Above all, they make sure that students get the high-quality teaching and individual support which enables them to succeed. They are self-critical, know their strengths and take action to address any weaknesses.

So why are there so many general further education colleges among the inadequate colleges and what are they doing wrong?

Unsatisfactory teaching (particularly of 16 to 18 year olds), unsatisfactory leadership and management, ineffective and often wildly optimistic quality assurance, and inappropriate support and guidance are just a few of the things going wrong.

Success rates are also poor. A general further education college is non-selective, so students are starting from a lower average level of achievement than their sixth form counterparts, making the colleges' job of adding value to these students' academic careers even tougher.

Added to this, in many of the colleges, are serious financial problems that divert the already uncertain eye of management still further from the ball.

The ball, of course, is a focus on learning. Inadequate colleges tend to forget that their function is to teach young people and adults important vocational and life skills.

North-south divide

But the educational mission of these colleges is often vague, or non-existent. They refer to "inclusion" or "extending participation", oblivious of the fact that inclusion in failure and participation, irrespective of quality, benefits no one.

The pattern of this failure also reflects the north-south divide, and the equally persistent division between the educational haves and have-nots.

Only 5% of colleges north of Birmingham have been judged inadequate, but nearly one in five in the south is inadequate.

There are some structural reasons for this. Inadequate colleges tend to exist in areas where there is considerable competition for students post-16, and where the general FE college is very much the provision of last resort.

Such colleges increasingly deal with young people whose experience of school has been largely negative. They need to offer them something excitingly different and to support them expertly.

They need the best teachers, but in the expensive south they have little chance of attracting them. They struggle with an ageing teaching force that often confronts change with, at best, modest enthusiasm.

Industrial heartlands

So why are colleges in the north of the country generally more skilled at understanding the nature of a vocational mission? This is open to speculation.

Does the country's historical industrial heartland have a clearer understanding of how to educate and train the "artisans" of the 21st century?

Have the roots of many of these colleges in the mechanics institutes of the late 19th and early 20th century contributed to an understanding of the need to provide this century's learners with similarly realisable and practical goals?

Do such colleges have better links with, and respond more effectively to, the needs of local employers?

Is it too difficult to market with the parents and young people of middle England a robust vocational alternative to A-levels?

Whatever the reasons, further education matters. Young people and adults have a variety of motives for learning post-16, but all of them are important.
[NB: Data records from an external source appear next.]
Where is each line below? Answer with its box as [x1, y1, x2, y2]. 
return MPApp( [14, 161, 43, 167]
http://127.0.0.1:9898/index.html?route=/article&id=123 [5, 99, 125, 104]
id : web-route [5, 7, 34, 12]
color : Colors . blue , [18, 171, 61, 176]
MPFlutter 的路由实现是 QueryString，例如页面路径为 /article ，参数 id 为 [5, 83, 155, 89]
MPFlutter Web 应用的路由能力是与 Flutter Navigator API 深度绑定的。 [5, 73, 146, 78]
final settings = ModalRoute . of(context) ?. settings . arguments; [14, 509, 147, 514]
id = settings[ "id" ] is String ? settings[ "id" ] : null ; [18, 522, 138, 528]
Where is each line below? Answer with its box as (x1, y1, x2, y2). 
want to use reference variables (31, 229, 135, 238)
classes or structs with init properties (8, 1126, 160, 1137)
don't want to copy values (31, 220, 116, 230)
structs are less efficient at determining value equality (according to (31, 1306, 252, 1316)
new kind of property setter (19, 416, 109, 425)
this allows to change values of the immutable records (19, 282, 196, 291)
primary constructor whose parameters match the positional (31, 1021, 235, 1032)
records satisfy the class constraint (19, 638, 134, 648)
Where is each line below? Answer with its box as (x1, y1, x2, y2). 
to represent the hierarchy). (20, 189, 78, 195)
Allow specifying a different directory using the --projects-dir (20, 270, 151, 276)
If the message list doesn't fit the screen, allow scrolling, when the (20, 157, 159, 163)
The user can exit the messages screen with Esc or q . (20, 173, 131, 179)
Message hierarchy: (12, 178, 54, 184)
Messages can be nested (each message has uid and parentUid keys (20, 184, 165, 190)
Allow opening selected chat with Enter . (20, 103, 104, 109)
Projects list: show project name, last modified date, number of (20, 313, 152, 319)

They include a love of learning for itself, a desire to learn new skills, a need to gain qualifications, and the ambition to proceed to university. All of these can help to get a decent job.

Indispensable

So why is nothing being done? Actually, quite a lot is.

The main government policy aimed at raising standards in FE is called Success for All. There is no doubt that it is having some impact across the sector.
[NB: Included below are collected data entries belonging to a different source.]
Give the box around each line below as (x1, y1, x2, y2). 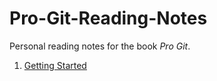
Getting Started (23, 59, 87, 71)
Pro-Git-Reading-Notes (9, 7, 208, 30)
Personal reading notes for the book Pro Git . (9, 40, 191, 52)
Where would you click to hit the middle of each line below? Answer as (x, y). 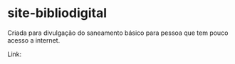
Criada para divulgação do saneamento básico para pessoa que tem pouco (118, 33)
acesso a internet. (34, 40)
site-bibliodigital (57, 13)
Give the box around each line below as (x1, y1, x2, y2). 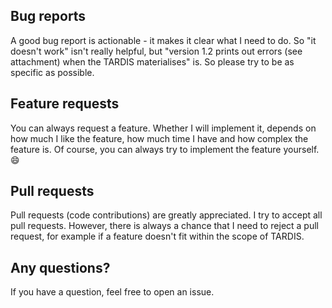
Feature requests (10, 95, 120, 113)
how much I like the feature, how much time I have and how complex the (10, 132, 309, 144)
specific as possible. (10, 66, 95, 78)
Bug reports (10, 8, 87, 25)
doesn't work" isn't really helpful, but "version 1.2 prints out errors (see (10, 45, 303, 57)
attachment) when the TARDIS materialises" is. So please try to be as (10, 55, 295, 68)
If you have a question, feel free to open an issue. (10, 286, 215, 298)
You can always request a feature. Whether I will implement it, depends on (10, 122, 317, 134)
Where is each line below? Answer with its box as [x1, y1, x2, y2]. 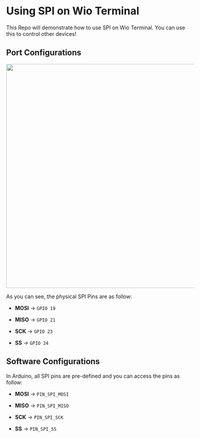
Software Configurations [6, 357, 100, 367]
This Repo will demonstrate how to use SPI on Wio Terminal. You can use [6, 24, 186, 31]
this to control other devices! [6, 30, 77, 37]
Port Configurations [6, 48, 82, 58]
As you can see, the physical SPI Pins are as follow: [6, 293, 132, 300]
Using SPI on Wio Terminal [6, 4, 140, 18]
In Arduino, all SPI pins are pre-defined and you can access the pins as [6, 372, 180, 379]
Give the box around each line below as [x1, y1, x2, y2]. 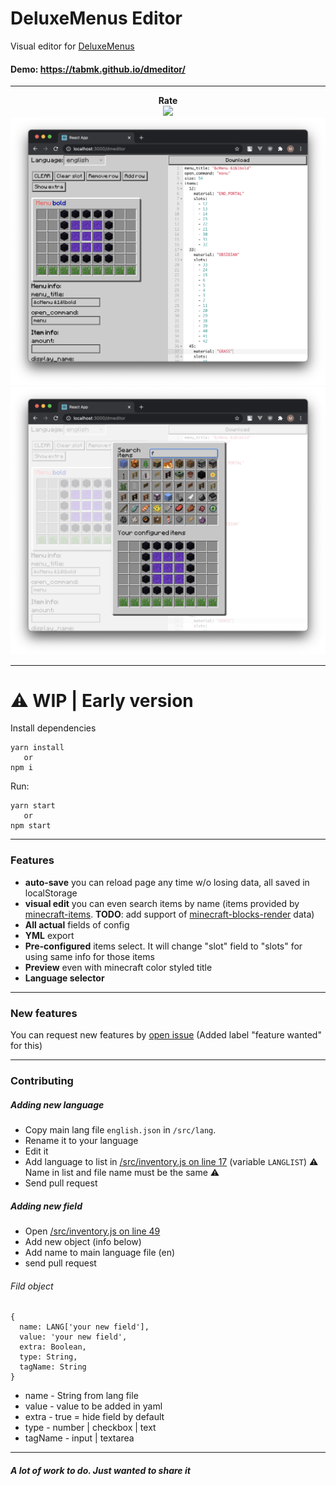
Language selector [24, 972, 105, 984]
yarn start [10, 801, 56, 811]
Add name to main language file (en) [24, 1246, 176, 1258]
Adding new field [10, 1200, 83, 1212]
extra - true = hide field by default [24, 1411, 165, 1423]
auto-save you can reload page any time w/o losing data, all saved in [24, 876, 310, 888]
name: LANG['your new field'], [19, 1322, 150, 1332]
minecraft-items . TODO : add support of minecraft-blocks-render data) [24, 908, 315, 920]

It is also quite clear that the shock of being declared inadequate has a salutary effect; of the 12 inadequate colleges so far re-inspected all but one have made sufficient improvement to enable them to emerge from the category.

Nevertheless, the rate at which colleges are found to be inadequate is excessive.

A degree of polarisation is happening. The good colleges are getting better and better; the weak are continuing to flounder.

If you happen to be a 16 year old looking for a second chance, having not done very well at school, tough luck. If at first you don't succeed, you don't succeed.

It isn't that no one cares about this. Ministers worry about it constantly and officials devise strategies for support, but in a democracy change occurs most effectively where there is a coincidence of political will and a groundswell of public concern.

As yet, it is hard to discern such a ground-swell.

Grousing season

Contrast all of this with the annual furore over the A-level results which has become a fixture in the English calendar.

It sits between the start of the grouse-shooting season and the Notting Hill Carnival as a harbinger of the end of summer.

Every year, the siren voices are heard, claiming that the latest rise in standards is further evidence of exams "dumbing down" and ministerial statements are issued claiming that it is in fact evidence of students and teachers wising up.

Which ever side of the divide, we care about A-levels.

Rather earlier in the year, my annual report appears. Every year, it says that the better-qualified 16 year olds are well provided for in schools and colleges, but that the less well-qualified get a much worse deal.

It provokes no furore, but when about half our young people do not achieve five A* to C grades at GCSE, and therefore need something other than A-levels subsequently, we ought to be more concerned than we are that that something is so often not there.

Why is it that we care so much about A-level and so little about the rest of the post-16 offer?

It was apparent even recently when Mike Tomlinson produced his report on 14 to 19 education which offers hope to many more young people.

Why is it that, instead, entrance to Oxbridge attracts so much more press attention?

Could it be, I wonder, the influence of the chattering classes?

Could it be that the grander elements of the media have little knowledge of, or interest in, FE?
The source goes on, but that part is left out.